Terkait fenomena solstis ini masyarakat tidak perlu khawatir. Lembaga Penerbangan dan Antariksa Nasional (LAPAN) telah menegaskan fenomena solstis tidak berbahaya karena solistis merupakan fenomena alam biasa.

Selain itu, jika pada fenomena solstis ini bersamaan dengan bencana alam maka hal itu tidak bisa dikaitkan. Fenomena solstis sama sekali tidak berbahaya, hanya sebuah kondisi di mana salah satu belahan Bumi dan kutub Bumi mendekati atau condong ke matahari.

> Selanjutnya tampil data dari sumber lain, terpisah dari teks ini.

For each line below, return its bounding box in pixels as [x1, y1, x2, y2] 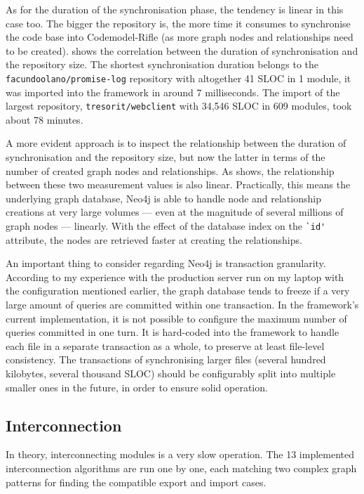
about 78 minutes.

Peneliti Pusat Riset Antariksa Badan Riset dan Inovasi Nasional (BRIN) Andi Pangerang mengatakan ada 13 ibu kota provinsi di Indonesia yang tidak akan mengalami fenomena solstis. Adapun 13 ibu kota provinsi yang dimaksud adalah Padang, Pekanbaru, Tanjungpinang, Jambi, Pangkalpinang, Pontianak, Palangkaraya, Samarinda, Palu, Gorontalo, Manado, Sofifi, dan Sorong.

Daerah tersebut terletak di antara 2,3 derajat Lintang Utara (LU) dan 2,3 derajat Lintang Selatan (LS), sehingga tidak akan mengalami fenomena solstis. Meski tidak dapat menikmati panjang siang sama dengan panjang malam, wilayah tersebut masih mengalami panjang siang dalam satu tahun berkisar antara 12 jam 1 menit hingga 12 jam 16 menit.